Co-owner Markus Hofmann first came across Rose Valley Lodge in South Gillies when he arrived in Thunder Bay from Switzerland to get married. After the wedding, the couple stayed at the lodge, then called the Unicorn Inn, and he fell in love with the place.
Hearing that the owners were thinking of selling, Hofmann, who had a background in hotel management, decided that this was what he wanted to do. “It was the right time and the right place for me,” he says.
He bought the property and renamed it the Rose Valley Lodge and Restaurant in 1998.
His marriage didn’t last very long, and he met Deborah Poole-Hofmann shortly after. She was a graphic designer working for the North of Superior Bed and Breakfast Association (which the Rose Valley Lodge was a member of,) and they met through work. At the time, she wasn’t looking for a relationship or a move to a rural bed and breakfast, but she was eventually persuaded and joined Markus at Rose Valley Lodge 20 years ago, becoming co-owner of the business.
“We’re really lucky,” Deborah says.
“It’s paradise,” Markus says.
The lodge has two private cabins, and is in the process of building two more. A stay at the cabin comes with a five-course dinner and breakfast, all cooked by Markus. (When pandemic restrictions ease up, they will start welcoming dinner-only guests again.)
The menu is large and varied, but the first guest to make a reservation for the night gets to choose the entree, and the same meal is served to all the guests. This ensures that all the ingredients are perfectly fresh and the food is cooked fresh for everyone. Markus does all the shopping himself, procuring local produce when in season. “We’re small enough to be able to do that. He personally handpicks everything,” Deborah explains.
The cuisine is European, showing Markus’ Swiss roots. “It has to be simple, and it has to be good,” he states. He doesn’t go for artful presentations or molecular gastronomy, preferring a classic plate of “meat, starch and vegetables,” he explains.

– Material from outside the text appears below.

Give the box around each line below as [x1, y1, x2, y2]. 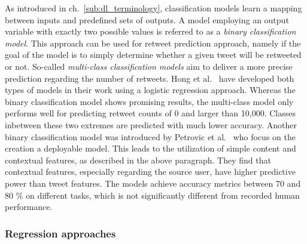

The five-course dinner typically takes two to three hours. “You relax, slow down, you start eating, you enjoy. We’re not a crowded space. Out here you talk to each other,” Markus says. Even those addicted to their phones put them down, since the lodge is out of cell coverage.
“Our slogan is, ‘Revive your taste buds and rejuvenate your soul,’” Deborah says.
For some chefs, the recipes for their signature dishes are a closely guarded secret, but Markus is surprisingly open, revealing some of his most popular items on their website. “Nothing is a secret,” the chef says. “We don’t invent food. It’s just a matter of how you cook it.”
“We believe in sharing the idea of having really good food,” Deborah adds. With good food, she believes, people will spend more time together at the table and have more conversations.
The couple look forward to finishing their two new cabins and welcoming more people to their restaurant and lodge. “There’s very high demand,” Markus says. “People need a getaway, and you don’t have to travel two, three hours for that. That’s what we offer. This is what we love to do.”